[GIVEN ENTRIES]

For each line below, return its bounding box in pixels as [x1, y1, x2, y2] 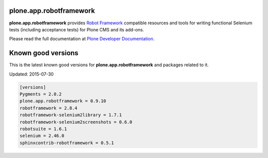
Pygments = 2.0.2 [19, 91, 62, 97]
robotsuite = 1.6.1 [19, 126, 67, 132]
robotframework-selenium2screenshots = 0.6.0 [19, 119, 133, 125]
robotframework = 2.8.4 [19, 105, 78, 111]
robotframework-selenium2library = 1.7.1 [19, 112, 122, 118]
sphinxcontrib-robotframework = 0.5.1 [19, 140, 114, 146]
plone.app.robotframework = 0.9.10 [19, 98, 106, 104]
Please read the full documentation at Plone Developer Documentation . [9, 36, 155, 42]

[/GIVEN ENTRIES]

● **DIRECTIONS**
The expected output is one number: how many lines of the data above hold the string "robotframework".

● **PROBLEM SOLUTION**
5